TASK PROMPT:
Looking through the records that follow, determine how many lines contain "block" and reply with that number alone.

[Saved entries]
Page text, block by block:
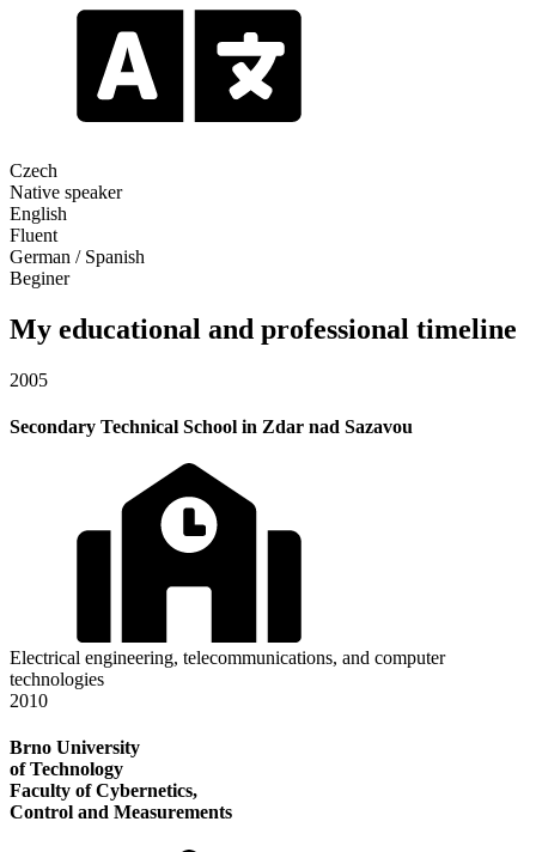
Czech
Native speaker
English
Fluent
German / Spanish
Beginer
My educational and professional timeline
2005
Secondary Technical School in Zdar nad Sazavou
Electrical engineering, telecommunications, and computer
technologies
2010
Brno University
of Technology
Faculty of Cybernetics,
Control and Measurements
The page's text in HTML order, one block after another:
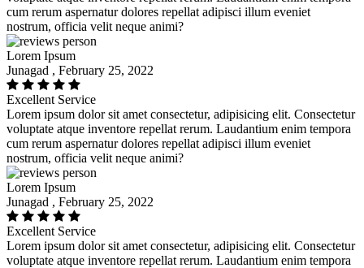
cum rerum aspernatur dolores repellat adipisci illum eveniet
nostrum, officia velit neque animi?
Lorem Ipsum
Junagad , February 25, 2022
Excellent Service
Lorem ipsum dolor sit amet consectetur, adipisicing elit. Consectetur
voluptate atque inventore repellat rerum. Laudantium enim tempora
cum rerum aspernatur dolores repellat adipisci illum eveniet
nostrum, officia velit neque animi?
Lorem Ipsum
Junagad , February 25, 2022
Excellent Service
Lorem ipsum dolor sit amet consectetur, adipisicing elit. Consectetur
voluptate atque inventore repellat rerum. Laudantium enim tempora
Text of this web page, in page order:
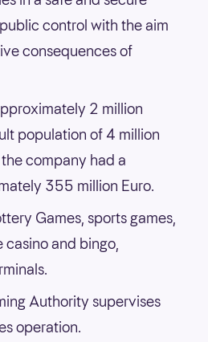
control with the aim
consequences of
2 million
population of 4 million
company had a
355 million Euro.
Games, sports games,
and bingo,
Authority supervises
operation.
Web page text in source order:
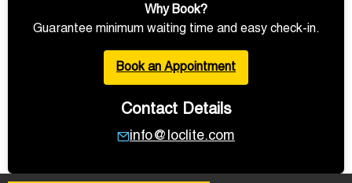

RESULT:
2